# Stuck with two houses should i cash in RRSP's?



## imaginenewmedia (Apr 4, 2012)

We bought a new house with a firm offer (downsizing) in March and we take possession at the end of August. We haven't managed to sell my existing home yet, (been on the market since early June) so we have the very real possibility of owning two homes. Should we temporarily cash out our RRSP's to ride this out? I'll still need to borrow as we don't have enough in our rrsp's. especially after with holding tax. We haven't contributed to our rrsp's in over ten years, so I'm thinking we may have lots of headroom to reinvest when we finally sell our existing home.
Is there a downside to this?
Any help is appreciated!
facts:
me: 59, retired, 40K per year income, 95k in rrsp's
she: 61, working, 35k per year income, 95k in rrsp's plans to quit work when we move.
existing house: up for sale, expect to get $465k for it
new house: I have to come up with $259k on August 28th
consumer debt: $110k credit line against current house. 
No other major assets or debts.


----------



## wendi1 (Oct 2, 2013)

You lose your $95K RRSP contribution room when you cash out, and have to pay tax on it. Since you have to borrow anyway (short term, I hope), I wouldn't cash out. Ask your mortgage lender how much it would cost to cover you - this is a very common problem.

Your RRSPs are very small for your ages - do you have substantial pensions?


----------



## HaroldCrump (Jun 10, 2009)

What is the reason for your old house not selling?
Is the general market in your area slow i.e. houses normally take 2 - 3 months to sell?
Or is this specific to your house only?

Are there any peculiarities in your house that may be turning off buyers (such as no parking, facing onto a busy street, etc.)?
Has your agent contacted the agents of prospective buyers that showed the house, and asked for their opinion/feedback?

Maybe you have overpriced it to an extent that is turning off buyers from even putting an offer?

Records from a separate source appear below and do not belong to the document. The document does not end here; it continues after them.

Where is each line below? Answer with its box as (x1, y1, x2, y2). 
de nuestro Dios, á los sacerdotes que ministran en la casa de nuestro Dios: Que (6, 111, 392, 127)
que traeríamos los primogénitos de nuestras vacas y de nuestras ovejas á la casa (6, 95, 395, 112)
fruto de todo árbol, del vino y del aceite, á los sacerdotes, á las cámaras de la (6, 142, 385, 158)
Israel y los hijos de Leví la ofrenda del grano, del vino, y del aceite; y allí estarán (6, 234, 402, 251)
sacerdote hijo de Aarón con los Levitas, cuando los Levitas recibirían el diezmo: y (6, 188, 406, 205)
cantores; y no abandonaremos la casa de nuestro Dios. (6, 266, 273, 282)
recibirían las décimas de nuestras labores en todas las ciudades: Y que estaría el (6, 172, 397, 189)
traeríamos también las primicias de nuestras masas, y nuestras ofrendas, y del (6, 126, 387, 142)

IMHO, it is simpler to first try and find out why the house is not selling, and make efforts to sell it, rather than take drastic steps such as liquidating nearly $200K of RRSPs.
It may simply be a pricing issue, and lowering the price by $10K or even $20K may draw buyers back in for showings.

On the other hand, if there are serious reasons why the house isn't selling, then you may be stuck with it for a long time, and cashing out your RRSPs at this time may not be the end of your problems with the old house.


----------



## imaginenewmedia (Apr 4, 2012)

Thanks for the feedback. Our house has been on the market for about 5 weeks, listed at 489.9k. It took longer to get it prepped for market than I thought. Our rrsps and pension incomes are what they are. Some will consider it small, some would think it's a goldmine. My question is about TAXES and RRSP's. Assumming I have enough headroom, is there any financial penalty overall if I cash them out and recontribute before the end of the year?


----------



## HaroldCrump (Jun 10, 2009)

imaginenewmedia said:


> My question is about TAXES and RRSP's. Assumming I have enough headroom, is there any financial penalty overall if I cash them out and recontribute before the end of the year?

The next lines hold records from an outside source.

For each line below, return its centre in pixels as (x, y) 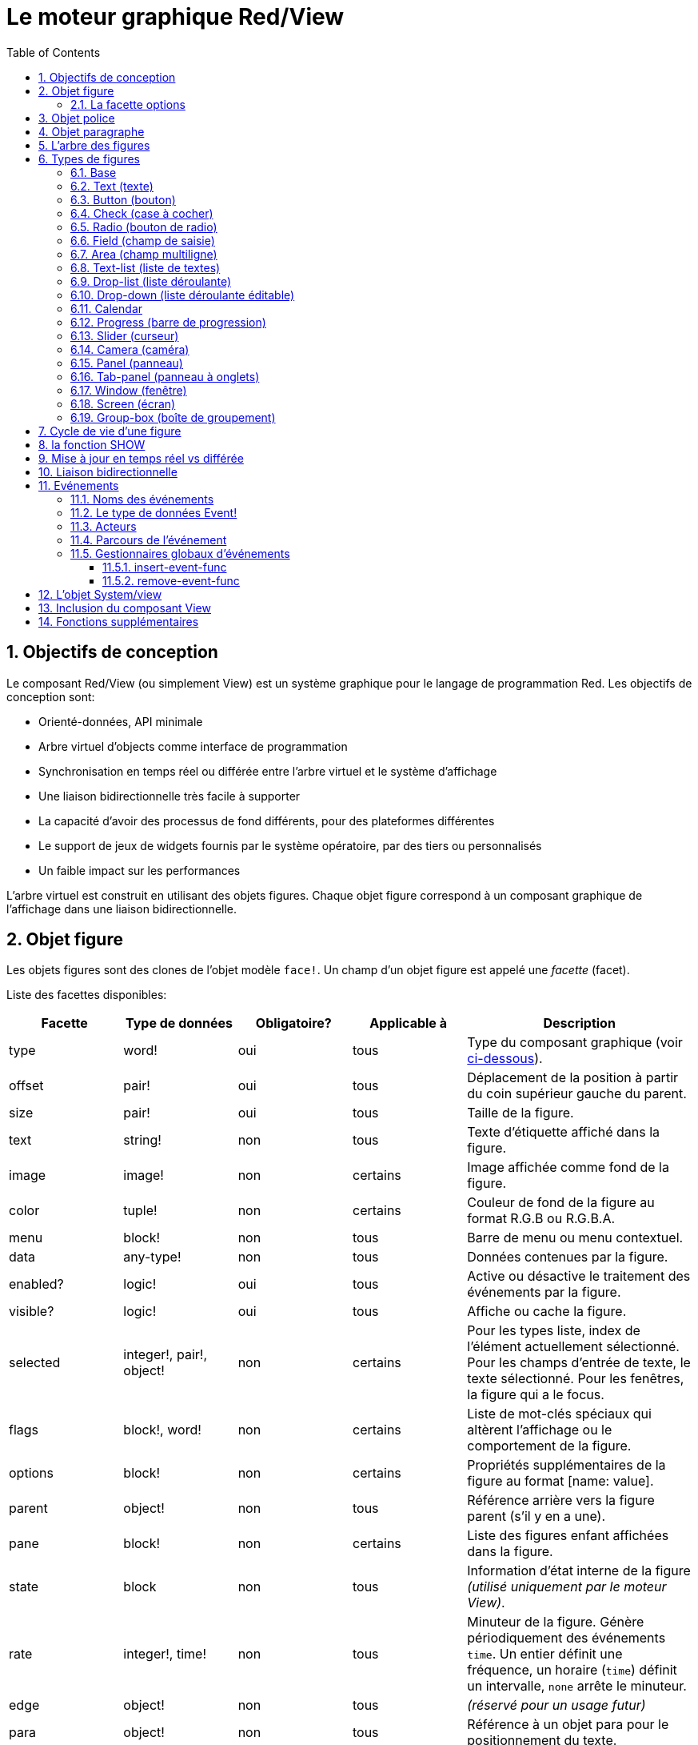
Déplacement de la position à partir (573, 1078)
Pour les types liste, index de (554, 1331)
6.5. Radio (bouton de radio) (144, 227)
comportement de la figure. (549, 1446)
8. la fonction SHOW (92, 444)
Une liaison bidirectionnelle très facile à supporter (170, 796)
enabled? (36, 1284)
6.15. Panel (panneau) (127, 363)

Technically, you cannot "re-contribute" withdrawn RRSPs - the room is lost forever.
However, if you have more RRSP room left, you can use that room to make contributions.

On the other hand, TFSAs withdrawn can be re-contributed, but not before the end of the current year.
You can only re-contribute after 1st Jan of next year, plus the new room for next year.

Regarding taxes, RRSP withdrawals will get added to your regular income (earned T4 income or pension income), and income tax will be payable as such.
On $95K, there will also be a 35% withholding tax, which may (or may not) be partially recoverable when you file your taxes next year.

In general, liquidating RRSPs to finance your 2nd house sounds like a terrible idea.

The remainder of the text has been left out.